DIRECTIONS FOR THIS TASK >> Pick out each line of the records that includes the string "engine", and copy it.

EXERCISE DATA >>

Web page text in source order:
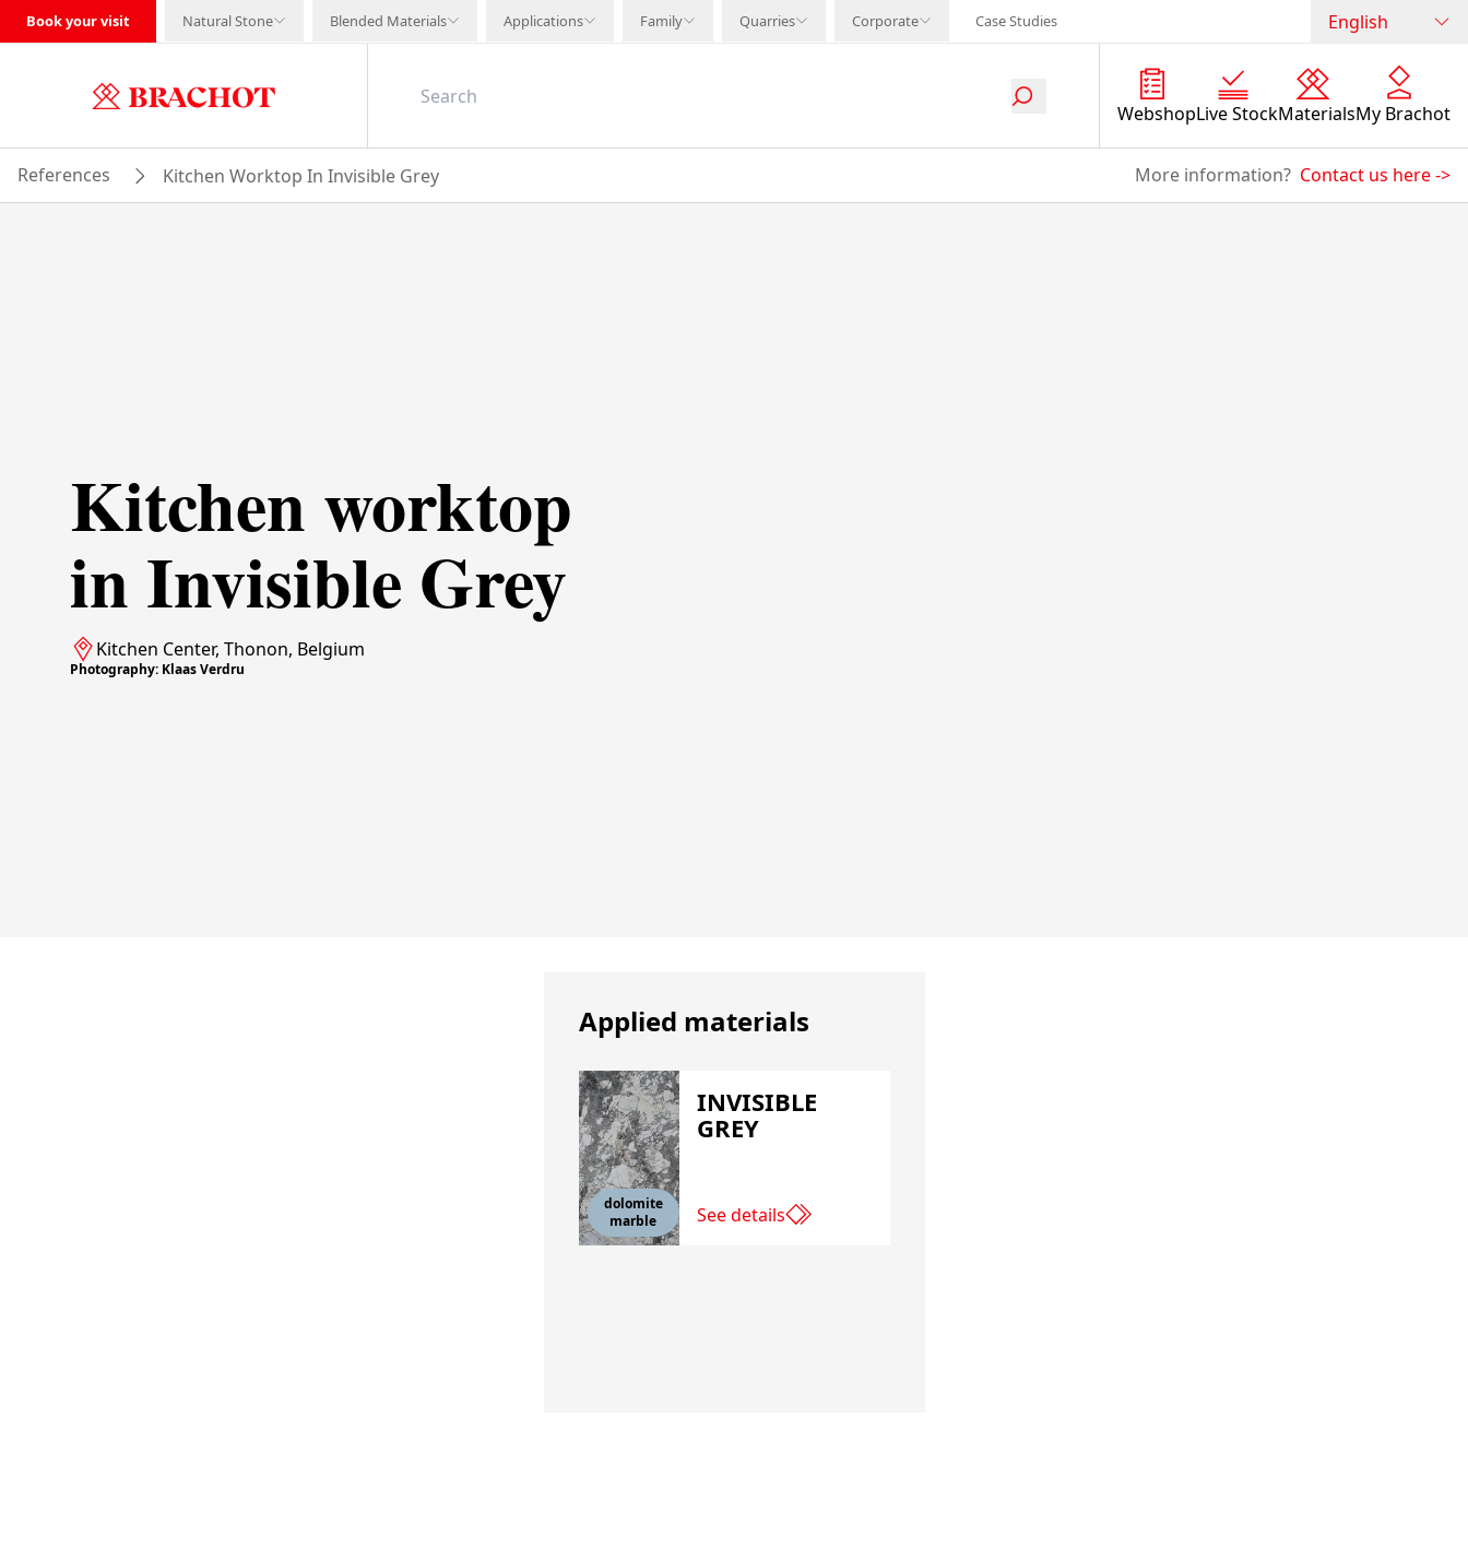
Book your visit Natural Stone Blended Materials Applications Family Quarries Corporate Case Studies English
WebshopLive StockMaterialsMy Brachot
References Kitchen Worktop In Invisible Grey More information? Contact us here->
Kitchen worktop
in Invisible Grey
Kitchen Center, Thonon, Belgium
Photography: Klaas Verdru
Applied materials
dolomite
marble
INVISIBLE
GREY
See details
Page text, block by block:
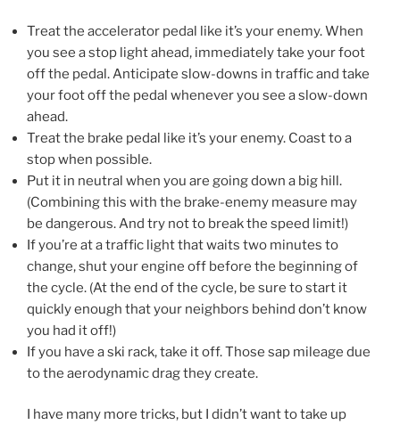
Treat the accelerator pedal like it’s your enemy. When
you see a stop light ahead, immediately take your foot
off the pedal. Anticipate slow-downs in traffic and take
your foot off the pedal whenever you see a slow-down
ahead.
Treat the brake pedal like it’s your enemy. Coast to a
stop when possible.
Put it in neutral when you are going down a big hill.
(Combining this with the brake-enemy measure may
be dangerous. And try not to break the speed limit!)
If you’re at a traffic light that waits two minutes to
change, shut your engine off before the beginning of
the cycle. (At the end of the cycle, be sure to start it
quickly enough that your neighbors behind don’t know
you had it off!)
If you have a ski rack, take it off. Those sap mileage due
to the aerodynamic drag they create.
I have many more tricks, but I didn’t want to take up
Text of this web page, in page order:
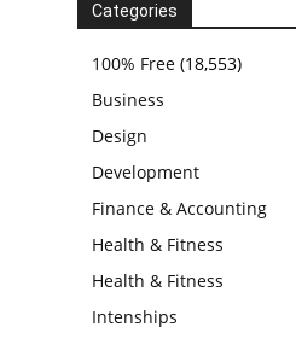
Categories
100% Free (18,553)
Business
Design
Development
Finance & Accounting
Health & Fitness
Health & Fitness
Intenships
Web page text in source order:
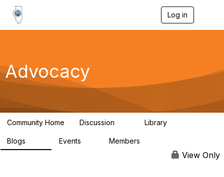
Log in
g
a
Advocacy
Community Home Discussion Library
Blogs Events Members
View Only
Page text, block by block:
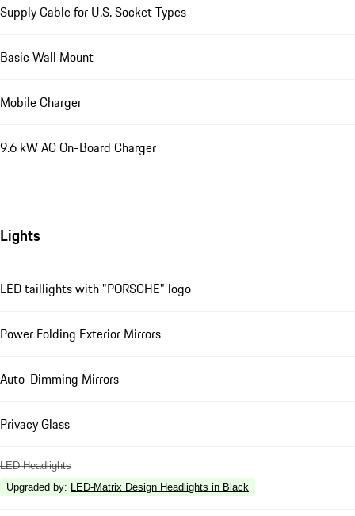
Supply Cable for U.S. Socket Types
Basic Wall Mount
Mobile Charger
9.6 kW AC On-Board Charger
Lights
LED taillights with "PORSCHE" logo
Power Folding Exterior Mirrors
Auto-Dimming Mirrors
Privacy Glass
LED Headlights
Upgraded by: LED-Matrix Design Headlights in Black
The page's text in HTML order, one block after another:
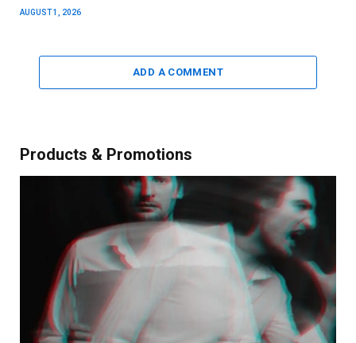
AUGUST 1, 2026
ADD A COMMENT
Products & Promotions
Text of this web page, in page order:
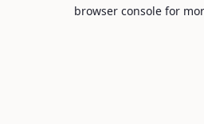
browser console for
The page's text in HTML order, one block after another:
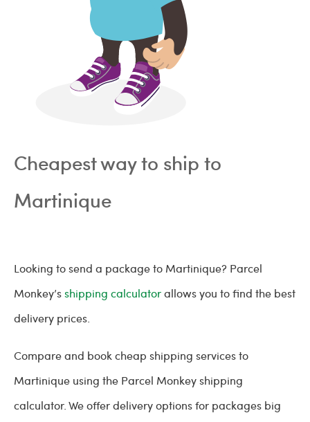
Cheapest way to ship to
Martinique
Looking to send a package to Martinique? Parcel
Monkey’sshipping calculatorallows you to find the best
delivery prices.
Compare and book cheap shipping services to
Martinique using the Parcel Monkey shipping
calculator. We offer delivery options for packages big
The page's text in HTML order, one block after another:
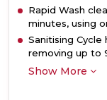
Rapid Wash
minutes, using
Sanitising
removing up to
Show More
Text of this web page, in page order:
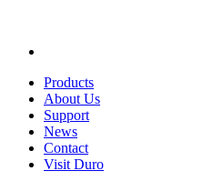
Products
About Us
Support
News
Contact
Visit Duro
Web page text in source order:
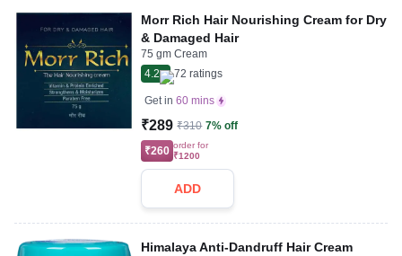
Morr Rich Hair Nourishing Cream for Dry
& Damaged Hair
75 gm Cream
4.2
72 ratings
Get in 60 mins
₹289 ₹310 7% off
₹260 order for
₹1200
ADD
Himalaya Anti-Dandruff Hair Cream
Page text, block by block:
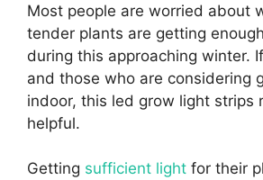
Most people are worried about
tender plants are getting enough
during this approaching winter.
and those who are considering
indoor, this led grow light strips
helpful.
Getting sufficient light for their
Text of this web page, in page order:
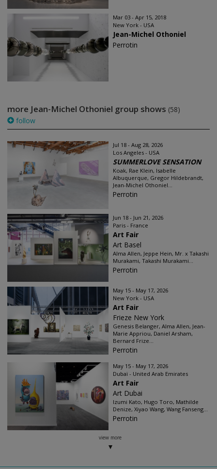
Mar 03 - Apr 15, 2018
New York - USA
Jean-Michel Othoniel
Perrotin
more Jean-Michel Othoniel group shows (58)
follow
Jul 18 - Aug 28, 2026
Los Angeles - USA
SUMMERLOVE SENSATION
Koak, Rae Klein, Isabelle
Albuquerque, Gregor Hildebrandt,
Jean-Michel Othoniel...
Perrotin
Jun 18 - Jun 21, 2026
Paris - France
Art Fair
Art Basel
Alma Allen, Jeppe Hein, Mr. x Takashi
Murakami, Takashi Murakami...
Perrotin
May 15 - May 17, 2026
New York - USA
Art Fair
Frieze New York
Genesis Belanger, Alma Allen, Jean-
Marie Appriou, Daniel Arsham,
Bernard Frize...
Perrotin
May 15 - May 17, 2026
Dubaï - United Arab Emirates
Art Fair
Art Dubai
Izumi Kato, Hugo Toro, Mathilde
Denize, Xiyao Wang, Wang Fanseng...
Perrotin
view more
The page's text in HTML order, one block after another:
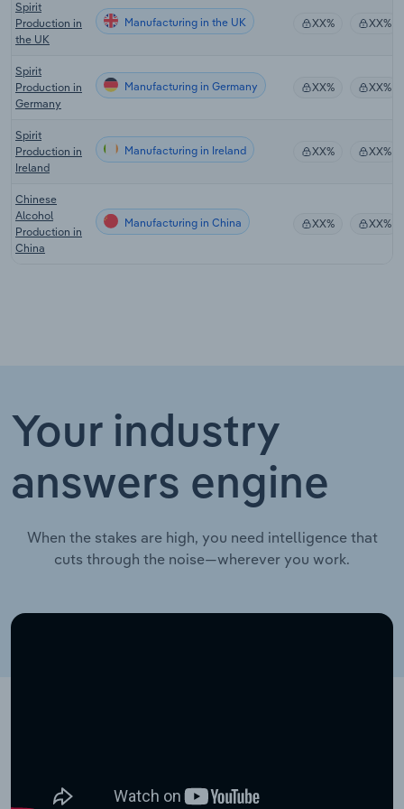
Spirit
Production in
the UK
Manufacturing in the UK XX% XX%
Spirit
Production in
Germany
Manufacturing in Germany XX% XX%
Spirit
Production in
Ireland
Manufacturing in Ireland XX% XX%
Chinese
Alcohol
Production in
China
Manufacturing in China XX% XX%
Your industry
answers engine
When the stakes are high, you need intelligence that
cuts through the noise—wherever you work.
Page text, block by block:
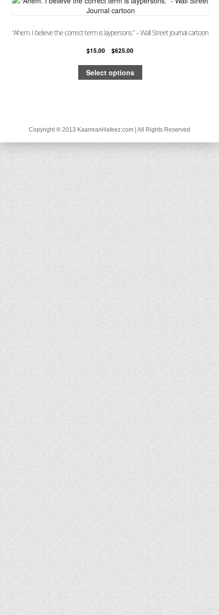
“Ahem. I believe the correct term is laypersons.” – Wall Street Journal cartoon
$15.00 $625.00
Select options
Copyright ® 2013 KaamranHafeez.com | All Rights Reserved
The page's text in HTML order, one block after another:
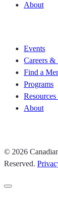
About
Events
Careers &
Find a
Programs
About
© 2026
Reserved.
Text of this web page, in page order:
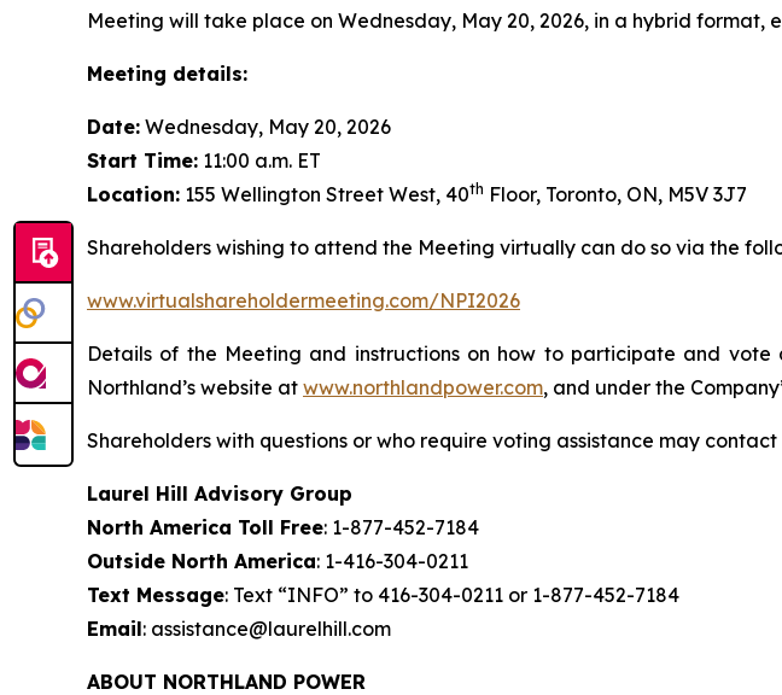
Meeting will take place on Wednesday, May 20, 2026, in a hybrid
Meeting details:
Date: Wednesday, May 20, 2026
Start Time: 11:00 a.m. ET
Location: 155 Wellington Street West, 40th Floor, Toronto, ON, M5V 3J7
Shareholders wishing to attend the Meeting virtually can do so via the
www.virtualshareholdermeeting.com/NPI2026
Details of the Meeting and instructions on how to participate and
Northland’s website at www.northlandpower.com, and under the
Shareholders with questions or who require voting assistance may
Laurel Hill Advisory Group
North America Toll Free: 1-877-452-7184
Outside North America: 1-416-304-0211
Text Message: Text “INFO” to 416-304-0211 or 1-877-452-7184
Email: assistance@laurelhill.com
ABOUT NORTHLAND POWER
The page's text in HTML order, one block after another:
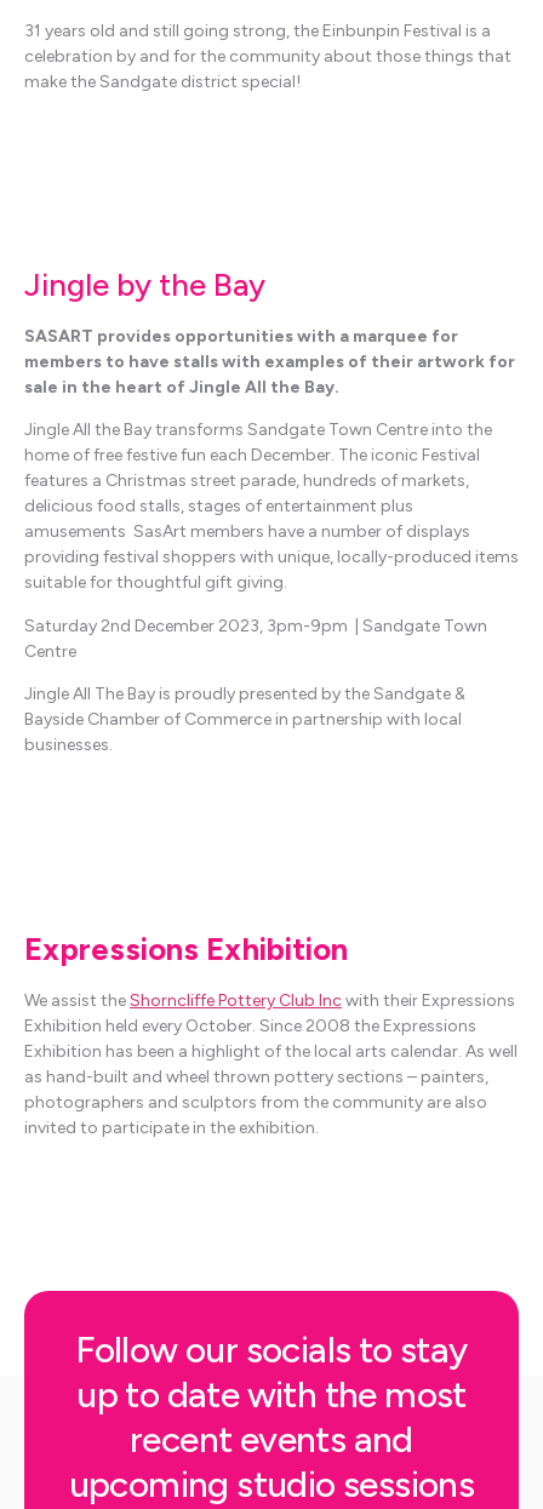
31 years old and still going strong, the Einbunpin Festival is a
celebration by and for the community about those things that
make the Sandgate district special!
Jingle by the Bay
SASART provides opportunities with a marquee for
members to have stalls with examples of their artwork for
sale in the heart of Jingle All the Bay.
Jingle All the Bay transforms Sandgate Town Centre into the
home of free festive fun each December. The iconic Festival
features a Christmas street parade, hundreds of markets,
delicious food stalls, stages of entertainment plus
amusements SasArt members have a number of displays
providing festival shoppers with unique, locally-produced items
suitable for thoughtful gift giving.
Saturday 2nd December 2023, 3pm-9pm | Sandgate Town
Centre
Jingle All The Bay is proudly presented by the Sandgate &
Bayside Chamber of Commerce in partnership with local
businesses.
Expressions Exhibition
We assist theShorncliffe Pottery Club Incwith their Expressions
Exhibition held every October. Since 2008 the Expressions
Exhibition has been a highlight of the local arts calendar. As well
as hand-built and wheel thrown pottery sections – painters,
photographers and sculptors from the community are also
invited to participate in the exhibition.
Follow our socials to stay
up to date with the most
recent events and
upcoming studio sessions
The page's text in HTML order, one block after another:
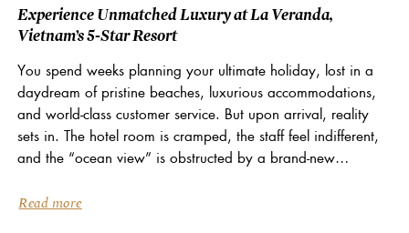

EXPECTED OUTPUT >>
change, shut your engine off before the beginning of
answers engine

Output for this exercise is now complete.